Les philosophes ont bien admis, et depuis longtemps, le caractère social de l’être humain. Aristote ne disait-il pas que «l’homme qui est dans l’incapacité d’être membre d’une communauté, ou qui n’en éprouve nullement le besoin parce qu’il se suffit à lui-même, ne fait en rien partie de la cité, et par conséquent est une brute ou un dieu». A sa suite, Jean-Jacques Rousseau considère que les autres ne sont pas seulement un milieu naturel pour l’individu, mais lui sont nécessaires pour accéder à la condition humaine. «Le sauvage vit en lui-même, l’homme sociable, toujours hors de lui, ne sait vivre que dans l’opinion des autres, et c’est, pour ainsi dire, de leur seul jugement qu’il tire le sentiment de sa propre existence», disait le penseur genevois francophone. «L’enfer, c’est les autres», de Jean Paul Sartre traduit toute la difficulté d’une personne à se dépêtrer du regard de ses vis-à-vis. Dès lors, l’homme travaille toujours, consciemment ou inconsciemment, à se construire une image qui lui permette de mener une existence sociale confortable. Le problème est que nous vivons en même temps et de manière discontinue dans plusieurs mondes.

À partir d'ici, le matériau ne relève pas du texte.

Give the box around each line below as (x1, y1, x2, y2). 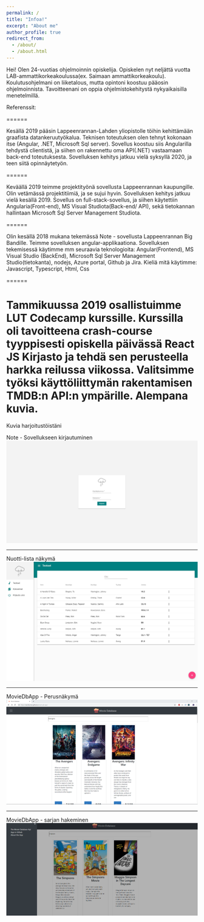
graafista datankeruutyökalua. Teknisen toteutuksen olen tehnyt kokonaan (6, 133, 192, 141)
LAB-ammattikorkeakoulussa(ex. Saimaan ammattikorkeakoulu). (6, 72, 166, 79)
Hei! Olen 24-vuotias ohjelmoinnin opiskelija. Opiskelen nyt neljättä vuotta (6, 66, 191, 73)
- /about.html (12, 49, 47, 55)
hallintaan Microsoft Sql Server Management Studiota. (6, 209, 141, 216)
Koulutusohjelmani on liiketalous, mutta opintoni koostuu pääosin (6, 79, 169, 86)
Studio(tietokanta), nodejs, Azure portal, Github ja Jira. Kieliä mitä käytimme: (6, 258, 197, 266)
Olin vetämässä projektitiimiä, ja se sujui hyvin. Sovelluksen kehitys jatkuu (6, 190, 191, 197)

L’appréciation des collègues n’est pas identique à celle des amis et cette dernière peut différer de celle des voisins. D’où la difficulté de se mouvoir dans ces différents espaces sans heurter la sensibilité des uns et des autres. C’est pourquoi en parlant de l’image, Hossein Berbou, consultant au cabinet LMS, fait remarquer que «l’individu n’est pas totalement dans la spontanéité, il intègre dans ses actes, attitudes et comportements, les éléments de l’environnement dans lequel il évolue pour produire l’image qu’il souhaite». En somme, pour plaire, on se conforte au regard de l’autre ou au sentiment qu’il porte en nous.

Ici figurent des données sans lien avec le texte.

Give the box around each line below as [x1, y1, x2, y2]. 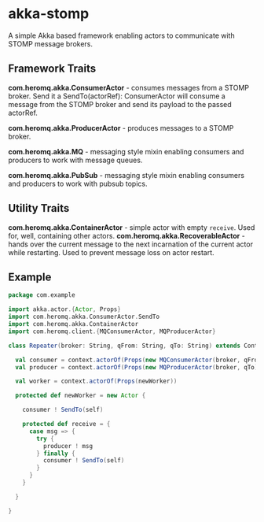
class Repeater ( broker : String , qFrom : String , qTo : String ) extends [8, 342, 241, 350]
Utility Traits [8, 202, 70, 215]
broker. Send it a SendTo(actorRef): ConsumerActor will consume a [8, 91, 225, 101]
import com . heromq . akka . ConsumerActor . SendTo [8, 313, 159, 321]
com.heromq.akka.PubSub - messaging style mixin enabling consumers [8, 170, 245, 180]
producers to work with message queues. [8, 155, 143, 165]
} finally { [36, 450, 76, 457]
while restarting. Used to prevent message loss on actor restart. [8, 247, 214, 257]
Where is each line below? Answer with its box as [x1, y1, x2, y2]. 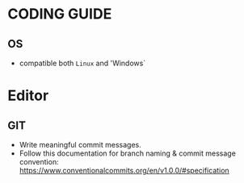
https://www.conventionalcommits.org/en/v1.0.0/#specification [19, 166, 229, 175]
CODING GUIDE [7, 5, 112, 23]
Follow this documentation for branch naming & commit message [19, 148, 236, 158]
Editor [7, 86, 49, 105]
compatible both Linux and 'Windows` [19, 58, 146, 68]
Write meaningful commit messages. [19, 140, 142, 149]
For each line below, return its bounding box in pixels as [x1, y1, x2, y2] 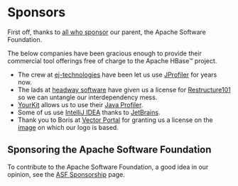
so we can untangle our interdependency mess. [17, 93, 158, 102]
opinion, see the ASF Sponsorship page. [7, 170, 126, 178]
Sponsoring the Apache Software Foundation [7, 143, 212, 156]
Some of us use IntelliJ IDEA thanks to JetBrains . [17, 108, 161, 116]
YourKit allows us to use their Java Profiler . [17, 100, 144, 109]
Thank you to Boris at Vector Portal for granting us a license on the [17, 115, 213, 124]
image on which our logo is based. [17, 123, 119, 131]
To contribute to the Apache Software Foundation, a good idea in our [7, 163, 209, 171]
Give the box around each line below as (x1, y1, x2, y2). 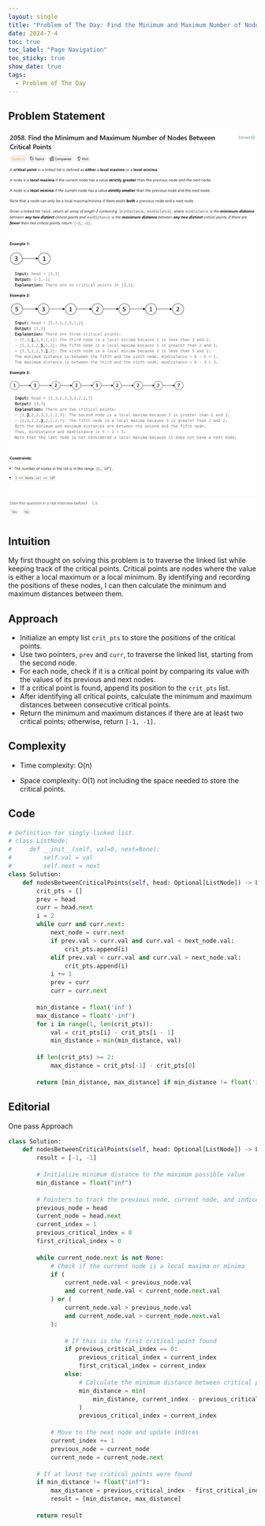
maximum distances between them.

Prendre conscience des reproches justifiés
Peut-on sortir de ce (ou ces) carcan, précisément dans l’entreprise où nous passons le tiers de notre temps ? Tout dépend du caractère. Ceux qui sont sûrs d’eux-mêmes, qui assument leurs responsabilités et qui sont loyaux, peuvent s’imposer, se faire reconnaître par les collègues, même si les défauts sommeillent en tout être humain.
Mais quand tout le monde vous fuit, c’est bien qu’il y a une cause. Par conséquent, faire le dos rond, vivre dans le déni, peut entraîner à terme une cassure irréparable. Se poser des questions et discuter avec des proches constituent déjà un premier pas vers la fabrication d’une image plus consensuelle. Même démarche si les jugements relèvent d’un malentendu ou de comportements inappropriés mais dont on n’est pas conscient.

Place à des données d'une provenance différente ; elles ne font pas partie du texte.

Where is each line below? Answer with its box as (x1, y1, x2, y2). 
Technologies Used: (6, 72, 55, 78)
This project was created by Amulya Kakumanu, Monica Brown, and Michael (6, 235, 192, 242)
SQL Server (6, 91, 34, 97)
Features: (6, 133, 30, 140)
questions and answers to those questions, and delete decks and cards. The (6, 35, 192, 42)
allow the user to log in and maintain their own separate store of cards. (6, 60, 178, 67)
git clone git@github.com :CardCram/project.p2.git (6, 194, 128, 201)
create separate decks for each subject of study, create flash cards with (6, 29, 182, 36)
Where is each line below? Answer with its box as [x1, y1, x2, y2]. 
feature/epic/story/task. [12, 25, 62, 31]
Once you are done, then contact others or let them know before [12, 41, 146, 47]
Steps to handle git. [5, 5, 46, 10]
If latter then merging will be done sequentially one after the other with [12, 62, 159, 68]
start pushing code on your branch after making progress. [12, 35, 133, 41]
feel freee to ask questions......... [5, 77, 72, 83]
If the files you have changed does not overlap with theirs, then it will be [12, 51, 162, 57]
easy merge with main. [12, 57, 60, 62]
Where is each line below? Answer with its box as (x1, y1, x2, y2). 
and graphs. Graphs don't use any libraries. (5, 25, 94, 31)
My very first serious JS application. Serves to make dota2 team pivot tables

Quand les reproches sont avérés et, surtout, peuvent être justifiés (le pion du patron, l’opportuniste, le tire au flanc, etc.), l’intéressé n’a pas besoin qu’on l’alerte pour changer de comportement, à moins qu’il soit un pervers. Après tout, la vie en communauté comporte des exigences dont la première est le respect des règles de bienséance. C’est de l’attitude vis-à-vis de ces exigences que commencent les bons ou mauvais jugements.